Pick out the lines in the listing below that contain the word "XPath" and copy them.

•••••

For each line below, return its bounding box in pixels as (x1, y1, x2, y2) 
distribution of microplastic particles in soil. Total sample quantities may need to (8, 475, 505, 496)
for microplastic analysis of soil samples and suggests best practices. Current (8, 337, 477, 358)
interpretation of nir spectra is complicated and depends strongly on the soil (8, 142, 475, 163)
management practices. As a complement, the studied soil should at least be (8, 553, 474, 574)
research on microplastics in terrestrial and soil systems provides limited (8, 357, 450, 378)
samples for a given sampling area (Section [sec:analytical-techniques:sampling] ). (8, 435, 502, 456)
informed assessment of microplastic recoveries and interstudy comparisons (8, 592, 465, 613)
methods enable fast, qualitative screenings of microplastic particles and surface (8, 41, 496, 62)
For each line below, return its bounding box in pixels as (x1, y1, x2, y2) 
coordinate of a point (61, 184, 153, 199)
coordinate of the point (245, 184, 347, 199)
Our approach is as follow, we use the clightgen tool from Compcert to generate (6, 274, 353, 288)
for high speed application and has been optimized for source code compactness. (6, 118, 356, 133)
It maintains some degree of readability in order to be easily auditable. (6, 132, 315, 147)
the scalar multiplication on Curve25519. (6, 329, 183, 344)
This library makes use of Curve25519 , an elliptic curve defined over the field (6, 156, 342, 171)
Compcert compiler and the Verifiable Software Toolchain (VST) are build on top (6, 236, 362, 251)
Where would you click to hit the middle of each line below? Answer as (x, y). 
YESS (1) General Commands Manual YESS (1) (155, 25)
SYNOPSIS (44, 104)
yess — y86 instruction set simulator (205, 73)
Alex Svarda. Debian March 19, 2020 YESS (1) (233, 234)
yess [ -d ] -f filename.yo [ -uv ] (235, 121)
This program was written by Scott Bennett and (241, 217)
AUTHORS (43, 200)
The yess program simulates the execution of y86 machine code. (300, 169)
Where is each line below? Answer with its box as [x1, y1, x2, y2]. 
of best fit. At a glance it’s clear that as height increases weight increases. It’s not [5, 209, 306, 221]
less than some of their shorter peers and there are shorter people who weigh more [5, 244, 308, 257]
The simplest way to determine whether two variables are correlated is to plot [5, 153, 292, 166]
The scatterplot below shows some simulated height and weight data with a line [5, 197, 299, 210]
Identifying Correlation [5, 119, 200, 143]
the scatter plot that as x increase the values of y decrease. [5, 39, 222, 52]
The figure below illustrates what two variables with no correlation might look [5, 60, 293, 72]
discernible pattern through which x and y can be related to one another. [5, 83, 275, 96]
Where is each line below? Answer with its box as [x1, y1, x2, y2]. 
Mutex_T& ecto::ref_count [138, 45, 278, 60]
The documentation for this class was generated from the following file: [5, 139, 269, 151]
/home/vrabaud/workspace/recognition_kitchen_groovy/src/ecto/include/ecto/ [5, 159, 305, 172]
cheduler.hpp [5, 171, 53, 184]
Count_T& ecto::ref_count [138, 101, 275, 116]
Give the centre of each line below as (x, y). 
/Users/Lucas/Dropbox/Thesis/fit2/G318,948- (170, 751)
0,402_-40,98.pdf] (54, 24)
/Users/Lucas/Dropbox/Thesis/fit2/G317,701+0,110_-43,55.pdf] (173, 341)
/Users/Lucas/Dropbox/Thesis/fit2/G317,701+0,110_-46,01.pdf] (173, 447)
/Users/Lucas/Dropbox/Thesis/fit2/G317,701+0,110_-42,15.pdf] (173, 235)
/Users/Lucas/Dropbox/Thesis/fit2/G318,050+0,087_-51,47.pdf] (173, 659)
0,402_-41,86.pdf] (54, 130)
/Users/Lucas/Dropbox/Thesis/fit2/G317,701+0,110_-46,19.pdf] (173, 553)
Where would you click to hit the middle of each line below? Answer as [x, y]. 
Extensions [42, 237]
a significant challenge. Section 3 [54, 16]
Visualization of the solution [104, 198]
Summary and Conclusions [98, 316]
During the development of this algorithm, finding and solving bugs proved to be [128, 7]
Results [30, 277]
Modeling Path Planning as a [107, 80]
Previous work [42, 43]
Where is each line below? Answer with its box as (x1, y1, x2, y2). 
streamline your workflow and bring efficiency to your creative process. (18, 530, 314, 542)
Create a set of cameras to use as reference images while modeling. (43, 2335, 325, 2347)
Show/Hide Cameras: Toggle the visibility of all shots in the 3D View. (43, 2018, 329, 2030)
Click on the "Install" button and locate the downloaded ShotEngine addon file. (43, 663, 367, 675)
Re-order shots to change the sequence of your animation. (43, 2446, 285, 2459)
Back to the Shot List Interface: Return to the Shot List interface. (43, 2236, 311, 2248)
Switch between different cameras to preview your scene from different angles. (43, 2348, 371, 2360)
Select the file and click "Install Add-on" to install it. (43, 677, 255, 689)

•••••

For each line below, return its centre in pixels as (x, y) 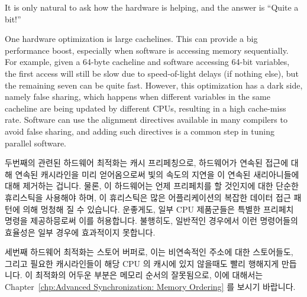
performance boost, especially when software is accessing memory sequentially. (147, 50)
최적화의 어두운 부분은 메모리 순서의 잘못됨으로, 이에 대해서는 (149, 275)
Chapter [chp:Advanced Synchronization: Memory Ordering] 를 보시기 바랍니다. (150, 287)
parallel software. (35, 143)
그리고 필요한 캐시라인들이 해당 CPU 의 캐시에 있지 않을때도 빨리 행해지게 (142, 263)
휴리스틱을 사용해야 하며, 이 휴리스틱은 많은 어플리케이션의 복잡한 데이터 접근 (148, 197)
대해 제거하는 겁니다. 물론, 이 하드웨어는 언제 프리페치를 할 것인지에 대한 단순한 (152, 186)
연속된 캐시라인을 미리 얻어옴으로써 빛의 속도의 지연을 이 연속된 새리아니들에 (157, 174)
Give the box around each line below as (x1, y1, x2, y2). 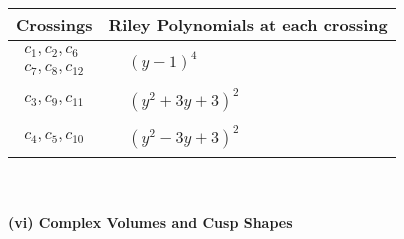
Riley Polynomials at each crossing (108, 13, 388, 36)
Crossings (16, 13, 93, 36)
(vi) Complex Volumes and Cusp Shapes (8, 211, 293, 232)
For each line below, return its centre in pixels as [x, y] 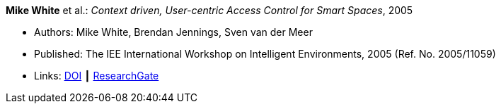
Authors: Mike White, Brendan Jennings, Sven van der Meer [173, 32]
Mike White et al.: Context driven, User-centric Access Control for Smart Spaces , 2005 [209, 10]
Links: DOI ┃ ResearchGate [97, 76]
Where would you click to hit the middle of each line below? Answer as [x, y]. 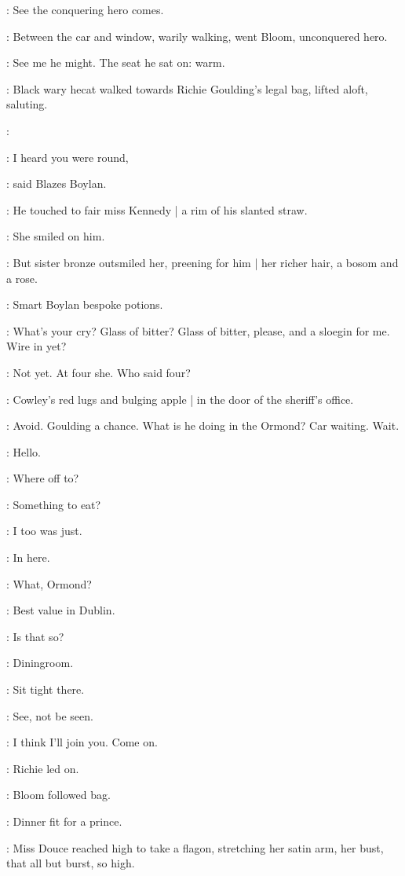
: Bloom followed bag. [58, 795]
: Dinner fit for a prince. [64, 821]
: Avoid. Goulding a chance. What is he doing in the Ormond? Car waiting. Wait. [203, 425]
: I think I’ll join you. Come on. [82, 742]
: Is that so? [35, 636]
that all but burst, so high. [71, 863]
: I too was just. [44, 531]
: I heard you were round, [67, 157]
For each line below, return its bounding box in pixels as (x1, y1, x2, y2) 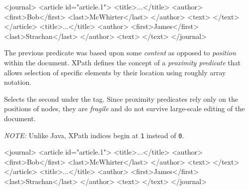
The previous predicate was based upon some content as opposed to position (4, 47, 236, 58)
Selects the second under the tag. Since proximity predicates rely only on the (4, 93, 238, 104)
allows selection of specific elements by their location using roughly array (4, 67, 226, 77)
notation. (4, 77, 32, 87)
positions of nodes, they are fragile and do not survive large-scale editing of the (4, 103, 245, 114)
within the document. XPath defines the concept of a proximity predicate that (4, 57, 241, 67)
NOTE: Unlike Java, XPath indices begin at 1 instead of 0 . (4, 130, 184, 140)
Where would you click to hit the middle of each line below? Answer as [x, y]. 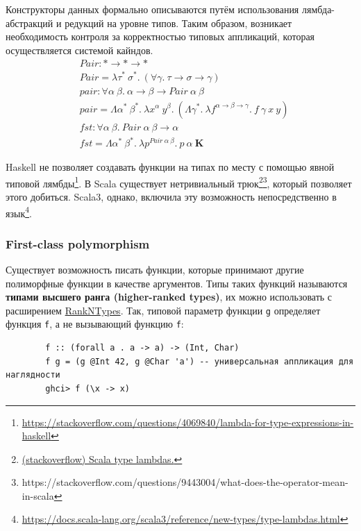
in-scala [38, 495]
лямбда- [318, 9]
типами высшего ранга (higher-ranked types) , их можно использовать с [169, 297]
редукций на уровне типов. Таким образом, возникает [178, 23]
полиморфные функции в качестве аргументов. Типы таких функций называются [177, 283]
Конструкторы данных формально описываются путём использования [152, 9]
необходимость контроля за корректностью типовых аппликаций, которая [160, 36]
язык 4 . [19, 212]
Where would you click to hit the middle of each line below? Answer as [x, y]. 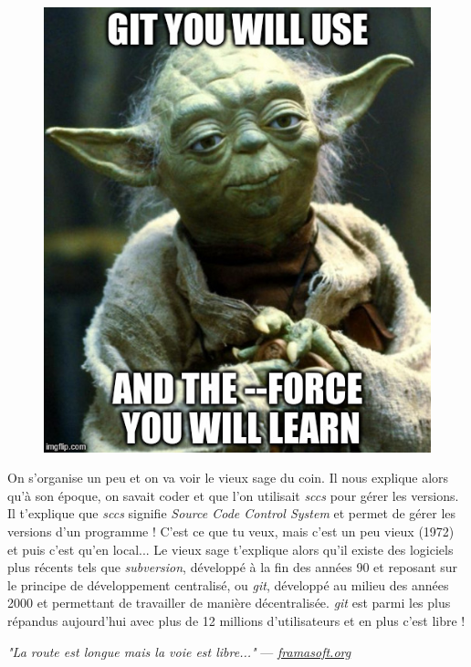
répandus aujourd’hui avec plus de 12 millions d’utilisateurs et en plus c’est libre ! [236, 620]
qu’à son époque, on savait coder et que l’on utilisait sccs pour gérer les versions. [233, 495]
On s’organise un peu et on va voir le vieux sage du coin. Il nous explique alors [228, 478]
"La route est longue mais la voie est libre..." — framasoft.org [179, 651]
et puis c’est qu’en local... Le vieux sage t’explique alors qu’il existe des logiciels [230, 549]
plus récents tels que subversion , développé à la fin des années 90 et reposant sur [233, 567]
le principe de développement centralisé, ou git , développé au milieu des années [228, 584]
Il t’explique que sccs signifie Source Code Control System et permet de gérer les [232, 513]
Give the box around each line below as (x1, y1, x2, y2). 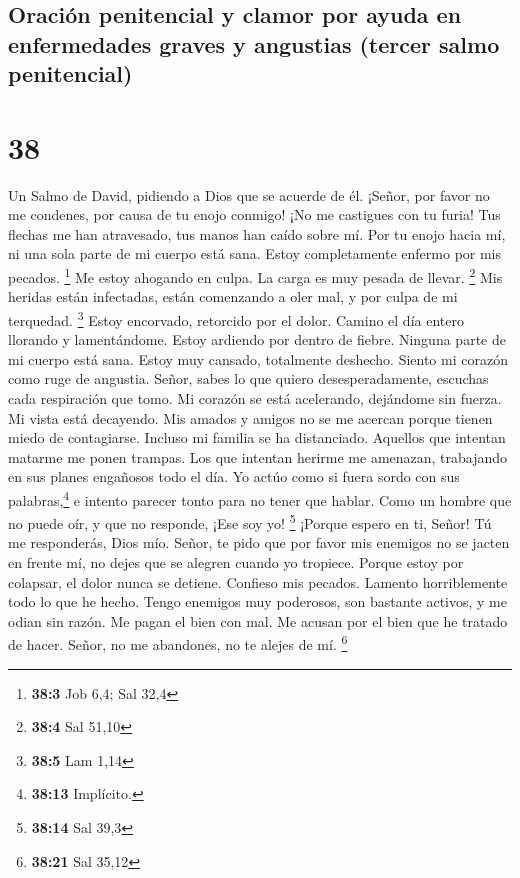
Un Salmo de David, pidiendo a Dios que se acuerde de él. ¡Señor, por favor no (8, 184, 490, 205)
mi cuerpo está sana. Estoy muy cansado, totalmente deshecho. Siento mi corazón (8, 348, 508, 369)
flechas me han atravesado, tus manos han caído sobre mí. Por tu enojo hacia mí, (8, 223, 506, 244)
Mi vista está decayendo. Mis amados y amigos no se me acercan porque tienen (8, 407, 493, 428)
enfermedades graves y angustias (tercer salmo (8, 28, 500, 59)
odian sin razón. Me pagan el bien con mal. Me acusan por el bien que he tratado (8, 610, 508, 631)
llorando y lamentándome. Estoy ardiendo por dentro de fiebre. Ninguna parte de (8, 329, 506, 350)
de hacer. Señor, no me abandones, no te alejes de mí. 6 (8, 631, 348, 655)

•••••

**EXERCISE ANSWER:**
within the document. XPath defines the concept of a proximity predicate that (4, 57, 241, 67)
NOTE: Unlike Java, XPath indices begin at 1 instead of 0 . (4, 130, 184, 140)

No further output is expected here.